Дионисий, начав с пассов руками, перешел к простейшим способам убеждения: подойдя к столу и выбрав одного из бояр, он наклонился к нему, протянул руку и из его окладистой бороды вдруг извлек розовое гусиное яйцо. Вареных, а тем более крашеных яиц на пиру отродясь не бывало. (Еда смердов, знаете ли…) Розовое вначале оно вдруг засияло синим цветом. Боярин с перепугу схватил медное блюдо со стола, закрыл им свое лицо и тихо воя от ужаса, полез прятаться под стол. У остальных это вызвало такую всеобщую дрожь, что все крошки, застрявшие в бородах обедавших, осыпались на стол. Осыпались даже засохшие крошки с прежних трапез. Никогда ещё бороды бояр и дружинников не были так вычищены. Нет, смерды проклятые в баньках мылись-парились, но бояр-то эта прихоть ленивых подданных как-то миновала.

Дионисий покрыл боярской горностаевой накидкой медный котел у входа в гридницу, затем, сделав несколько пассов руками, произнёс:

— Милли, твилли, хуилли! — в наступившей тишине он медленно стянул накидку с посудины и, запустив в неё руку, резким движением выдернул оттуда за хвост дохлую здоровенную крысу. (Таких крыс-великанов точно на Руси тогда тоже не было). Все пирующие с воплями «чур меня, чур!» как-то очень шустро заняли спасительные места под столом. Благо стол был необходимого для подобных случаев размера. Поместились все. Дионисий спохватился и, пробормотав очередное заклинание — «да итить твою кочерыжку!» — закинул крысу в чан с брагой. Он снова накрыл накидкой котел, искоса осмотрел перепуганных людей, выглядывавших из-под стола, и небрежно сделав пассы руками, произнёс следующее заклинание:

— Брак ибама чухлома!

На этот раз магия не подвела — из котла был извлечен голубь, за ним второй и третий. Два голубя спланировали ему на плечи, а третий, покружив по углам трапезной, вернулся и сел на оттопыренный зад Владимира, стоявшего на карачках под столом. Князь вздрогнул и с раскатистым шумом испоганил воздух. Но Дионисий не унимался; он по очереди обошел прятавшихся под столом и, нагибаясь под него в три погибели, пугал едоков: то пламенем, которое вдруг появлялось на его пальцах, то вытаскивал из чужих бород длинные разноцветные ленточки драгоценного шёлка, то бросал под стол дивной красоты ракушки, что появлялись сами собой из его платочка, которым он разгонял жутко испорченный воздух в трапезной. Как-то незаметно на столе появились три амфоры в кругу неведомо как возникших зажжённых свечей. (Редкость по тем временам неслыханная и очень потому дорогущая!)

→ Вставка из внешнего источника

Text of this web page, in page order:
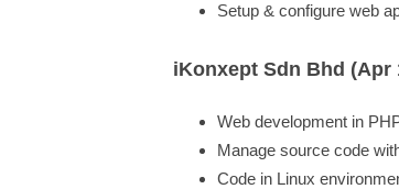
Setup & configure web
iKonxept Sdn Bhd (Apr
Web development in
Manage source code
Code in Linux
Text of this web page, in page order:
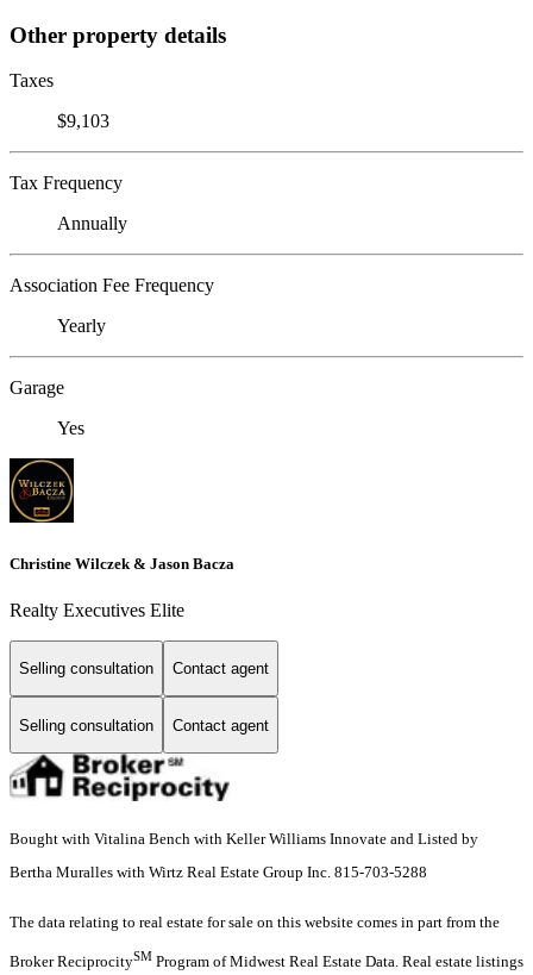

В трапезной до этого властвовал полумрак: даже в солнечную погоду свет с трудом пробивался сквозь деревянные резные оконца со вставками из слюдяных пластин, а че уж говорить про время вечерней трапезы. Много чего явилось перед испуганными глазами русичей. Всё это осветилось непривычным ярким светом разом вспыхнувших вдруг десятков свечей вдоль глухой стены напротив наружной с окошками. На потолке приютились тени, отбрасываемые от нескольких дворовых людишек, прислуживавших дружине князя на этом пиру. Желающие могли даже разглядеть их лица. Хотя в повседневной жизни никакой надобности в этом хозяева жизни никогда не испытывают. (Все эти людишки на одно лицо…)

Но случай был другой, и князь и его малая дружина с облегчением, с какой-то нежданной для них радостью перевели дух: есть в случае чего кого скормить вместо себя потусторонним силам, явленным магией Дионисия. Среди этой одинаково выряженной прислуги выделялся своим чёрным одеянием верный слуга Дионисия — Прокопий (истинный грек — православный прохиндей). По знаку Дионисия он проворно взялся исполнять обязанности виночерпия и быстро опустошил амфоры, разлив питие половником по кубкам и чашам на столе — бояре заоблизывались, но пришлось им подождать особого в таких случаях знака князя. Владимир медлил.

Дионисий прошел к ближайшему от него сундуку и, несколько раз помахав руками, провыл очередное заклинание: лихоманка святая, дери-передери, да опэрэсэтэ! Затем он открыл сундук, и из него, оправляя перья, вылез огромный попугай. (Птица неведомая, чудная для русичей!)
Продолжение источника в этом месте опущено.